Jenifer Benítez

Personal information
- Born: 18 October 1988 (age 36) Las Palmas, Spain

Sport
- Sport: Diving

= Jenifer Benítez =

Spanish diver (born 1988)

Jenifer Benítez Benítez (born 18 October 1988 in Las Palmas) is a Spanish diver. She competed in the 3 m springboard at the 2008 Summer Olympics and the 3 m springboard at the 2012 Summer Olympics.

Her debut in the international level came at the 2006 European Junior Swimming Championships. Two years later, she qualified for the 2008 European Swimming Championships and represented Spain at the 2008 Summer Olympics in Beijing, on the 3-meter diving board, where she finished last in the preliminary round. In the 2011 World Swimming Championships, she reached her best position at 25th place.

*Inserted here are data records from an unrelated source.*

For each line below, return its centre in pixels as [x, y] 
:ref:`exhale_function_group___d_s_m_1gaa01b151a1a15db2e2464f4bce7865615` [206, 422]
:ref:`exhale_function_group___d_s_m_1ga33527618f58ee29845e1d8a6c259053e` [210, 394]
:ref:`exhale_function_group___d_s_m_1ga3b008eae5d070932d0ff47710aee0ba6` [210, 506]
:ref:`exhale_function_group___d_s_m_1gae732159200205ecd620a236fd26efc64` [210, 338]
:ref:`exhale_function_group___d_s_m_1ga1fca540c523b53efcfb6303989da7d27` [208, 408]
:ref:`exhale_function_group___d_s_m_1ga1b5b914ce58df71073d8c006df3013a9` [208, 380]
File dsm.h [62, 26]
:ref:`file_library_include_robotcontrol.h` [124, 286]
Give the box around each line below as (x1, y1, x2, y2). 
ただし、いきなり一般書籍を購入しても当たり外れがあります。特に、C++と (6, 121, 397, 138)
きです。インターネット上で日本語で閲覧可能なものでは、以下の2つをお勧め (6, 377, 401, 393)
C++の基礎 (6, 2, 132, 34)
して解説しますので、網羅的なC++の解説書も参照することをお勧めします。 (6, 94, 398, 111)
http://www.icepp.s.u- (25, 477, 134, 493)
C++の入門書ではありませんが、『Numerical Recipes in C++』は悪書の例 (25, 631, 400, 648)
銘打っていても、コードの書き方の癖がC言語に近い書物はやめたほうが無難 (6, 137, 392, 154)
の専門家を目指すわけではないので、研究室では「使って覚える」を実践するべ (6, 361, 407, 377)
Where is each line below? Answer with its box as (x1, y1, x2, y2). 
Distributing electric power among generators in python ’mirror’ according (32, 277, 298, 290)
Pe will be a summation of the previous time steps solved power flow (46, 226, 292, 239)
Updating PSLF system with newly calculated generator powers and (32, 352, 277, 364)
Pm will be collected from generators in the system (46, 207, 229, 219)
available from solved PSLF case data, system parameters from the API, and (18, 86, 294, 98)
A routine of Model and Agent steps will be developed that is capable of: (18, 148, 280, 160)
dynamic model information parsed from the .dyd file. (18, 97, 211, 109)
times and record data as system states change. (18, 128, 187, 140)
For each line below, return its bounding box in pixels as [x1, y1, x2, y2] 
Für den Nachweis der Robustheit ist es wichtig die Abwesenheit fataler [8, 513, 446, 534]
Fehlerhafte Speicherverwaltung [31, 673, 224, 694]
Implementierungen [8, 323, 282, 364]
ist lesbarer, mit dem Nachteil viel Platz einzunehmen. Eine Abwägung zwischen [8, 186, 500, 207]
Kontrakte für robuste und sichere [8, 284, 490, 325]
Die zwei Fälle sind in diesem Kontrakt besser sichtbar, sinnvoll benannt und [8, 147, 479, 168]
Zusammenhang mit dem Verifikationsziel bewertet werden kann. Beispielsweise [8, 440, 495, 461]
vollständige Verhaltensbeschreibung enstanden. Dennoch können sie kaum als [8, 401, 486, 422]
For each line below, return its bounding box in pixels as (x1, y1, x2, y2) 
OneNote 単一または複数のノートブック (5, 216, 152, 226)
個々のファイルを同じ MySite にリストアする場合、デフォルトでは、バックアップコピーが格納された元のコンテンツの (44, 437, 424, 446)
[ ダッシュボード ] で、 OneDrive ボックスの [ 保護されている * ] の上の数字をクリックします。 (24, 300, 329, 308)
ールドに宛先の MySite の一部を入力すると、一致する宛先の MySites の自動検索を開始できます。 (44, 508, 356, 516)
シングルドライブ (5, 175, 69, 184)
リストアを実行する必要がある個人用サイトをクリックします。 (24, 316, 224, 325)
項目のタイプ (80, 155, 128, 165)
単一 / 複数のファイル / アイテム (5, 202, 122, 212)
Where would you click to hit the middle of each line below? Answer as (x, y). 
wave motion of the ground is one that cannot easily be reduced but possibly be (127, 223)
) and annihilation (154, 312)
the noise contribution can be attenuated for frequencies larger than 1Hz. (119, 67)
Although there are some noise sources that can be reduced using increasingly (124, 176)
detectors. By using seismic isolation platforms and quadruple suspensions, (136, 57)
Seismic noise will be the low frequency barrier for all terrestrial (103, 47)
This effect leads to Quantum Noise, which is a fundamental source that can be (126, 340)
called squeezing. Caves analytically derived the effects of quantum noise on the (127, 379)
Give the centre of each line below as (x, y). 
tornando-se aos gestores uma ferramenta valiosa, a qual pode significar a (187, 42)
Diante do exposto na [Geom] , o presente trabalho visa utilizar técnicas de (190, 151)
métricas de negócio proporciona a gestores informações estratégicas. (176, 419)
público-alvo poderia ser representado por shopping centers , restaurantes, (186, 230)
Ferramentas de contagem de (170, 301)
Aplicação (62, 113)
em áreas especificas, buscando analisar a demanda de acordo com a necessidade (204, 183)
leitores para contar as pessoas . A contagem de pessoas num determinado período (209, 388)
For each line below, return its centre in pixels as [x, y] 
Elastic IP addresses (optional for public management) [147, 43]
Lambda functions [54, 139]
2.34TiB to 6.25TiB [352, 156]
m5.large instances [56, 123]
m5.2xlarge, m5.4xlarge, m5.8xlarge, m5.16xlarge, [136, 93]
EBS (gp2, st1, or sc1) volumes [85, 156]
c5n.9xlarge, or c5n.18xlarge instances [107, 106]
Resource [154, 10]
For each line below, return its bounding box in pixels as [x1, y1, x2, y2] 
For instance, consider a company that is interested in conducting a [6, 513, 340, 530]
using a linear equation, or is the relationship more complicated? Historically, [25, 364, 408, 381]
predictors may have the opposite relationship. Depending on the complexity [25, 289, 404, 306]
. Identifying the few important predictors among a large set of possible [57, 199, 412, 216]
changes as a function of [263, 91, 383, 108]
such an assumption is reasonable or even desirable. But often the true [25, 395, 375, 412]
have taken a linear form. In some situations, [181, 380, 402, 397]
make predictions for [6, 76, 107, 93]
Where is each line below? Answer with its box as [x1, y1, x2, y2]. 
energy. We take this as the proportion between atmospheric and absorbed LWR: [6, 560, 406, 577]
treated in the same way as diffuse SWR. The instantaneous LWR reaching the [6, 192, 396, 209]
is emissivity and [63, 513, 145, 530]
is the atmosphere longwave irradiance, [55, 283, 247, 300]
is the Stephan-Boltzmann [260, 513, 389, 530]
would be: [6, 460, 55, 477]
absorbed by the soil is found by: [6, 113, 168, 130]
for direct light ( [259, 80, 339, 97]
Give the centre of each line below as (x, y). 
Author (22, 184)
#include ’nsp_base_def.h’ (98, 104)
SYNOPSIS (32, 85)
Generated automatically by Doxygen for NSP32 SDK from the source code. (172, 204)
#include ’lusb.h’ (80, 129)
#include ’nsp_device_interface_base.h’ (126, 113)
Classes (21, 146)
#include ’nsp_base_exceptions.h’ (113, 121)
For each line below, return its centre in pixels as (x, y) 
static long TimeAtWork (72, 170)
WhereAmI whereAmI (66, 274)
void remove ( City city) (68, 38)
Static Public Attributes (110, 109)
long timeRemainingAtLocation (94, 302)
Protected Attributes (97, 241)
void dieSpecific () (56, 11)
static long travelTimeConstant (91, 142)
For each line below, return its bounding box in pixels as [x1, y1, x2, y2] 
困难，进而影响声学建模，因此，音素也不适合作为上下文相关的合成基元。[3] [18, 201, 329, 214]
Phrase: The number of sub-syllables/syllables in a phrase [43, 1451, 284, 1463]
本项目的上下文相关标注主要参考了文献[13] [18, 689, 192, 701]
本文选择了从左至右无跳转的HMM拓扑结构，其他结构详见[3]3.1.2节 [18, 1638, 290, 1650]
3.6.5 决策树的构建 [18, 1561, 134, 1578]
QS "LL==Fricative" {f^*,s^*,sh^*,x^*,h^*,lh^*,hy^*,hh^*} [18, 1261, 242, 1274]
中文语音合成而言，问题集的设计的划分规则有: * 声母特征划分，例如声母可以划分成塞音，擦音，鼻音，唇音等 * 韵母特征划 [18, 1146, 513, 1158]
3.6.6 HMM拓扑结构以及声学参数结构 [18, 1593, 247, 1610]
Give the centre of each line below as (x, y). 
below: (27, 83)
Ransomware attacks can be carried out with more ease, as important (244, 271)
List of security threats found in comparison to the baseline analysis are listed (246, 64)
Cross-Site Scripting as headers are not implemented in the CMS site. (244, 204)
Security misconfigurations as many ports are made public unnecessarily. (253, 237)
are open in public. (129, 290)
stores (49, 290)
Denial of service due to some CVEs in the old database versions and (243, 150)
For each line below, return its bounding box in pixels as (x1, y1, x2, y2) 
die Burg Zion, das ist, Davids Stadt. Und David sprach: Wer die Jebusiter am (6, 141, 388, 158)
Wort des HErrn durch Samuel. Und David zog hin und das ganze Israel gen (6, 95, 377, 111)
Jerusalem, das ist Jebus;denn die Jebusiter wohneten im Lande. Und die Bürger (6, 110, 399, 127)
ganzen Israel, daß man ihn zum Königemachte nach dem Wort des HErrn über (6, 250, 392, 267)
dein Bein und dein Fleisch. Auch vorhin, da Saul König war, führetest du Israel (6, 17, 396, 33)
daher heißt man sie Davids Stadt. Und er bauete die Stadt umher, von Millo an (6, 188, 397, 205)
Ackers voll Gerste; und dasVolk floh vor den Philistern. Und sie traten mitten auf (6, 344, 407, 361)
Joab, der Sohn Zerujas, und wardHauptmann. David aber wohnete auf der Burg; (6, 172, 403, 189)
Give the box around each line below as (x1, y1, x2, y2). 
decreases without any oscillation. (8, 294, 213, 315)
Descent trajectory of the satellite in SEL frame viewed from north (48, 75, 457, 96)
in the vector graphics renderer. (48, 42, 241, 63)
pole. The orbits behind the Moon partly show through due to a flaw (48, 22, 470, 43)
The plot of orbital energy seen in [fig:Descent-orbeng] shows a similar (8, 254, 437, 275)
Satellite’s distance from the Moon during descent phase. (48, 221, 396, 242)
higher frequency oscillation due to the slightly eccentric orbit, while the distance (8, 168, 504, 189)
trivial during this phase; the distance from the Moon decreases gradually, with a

At the 2012 Summer Olympics in London, she repeated the same position in the preliminary round of the women's 3-metre diving board, with a performance that was hampered by a previous injury. The following year, she participated in both the 2013 Summer Universiade and the 2013 World Swimming Championships. In total, she has been named best jumper in Spain four times.

She is currently a member of the Salinas Swimming Club in Las Palmas de Gran Canaria and has a degree in medicine.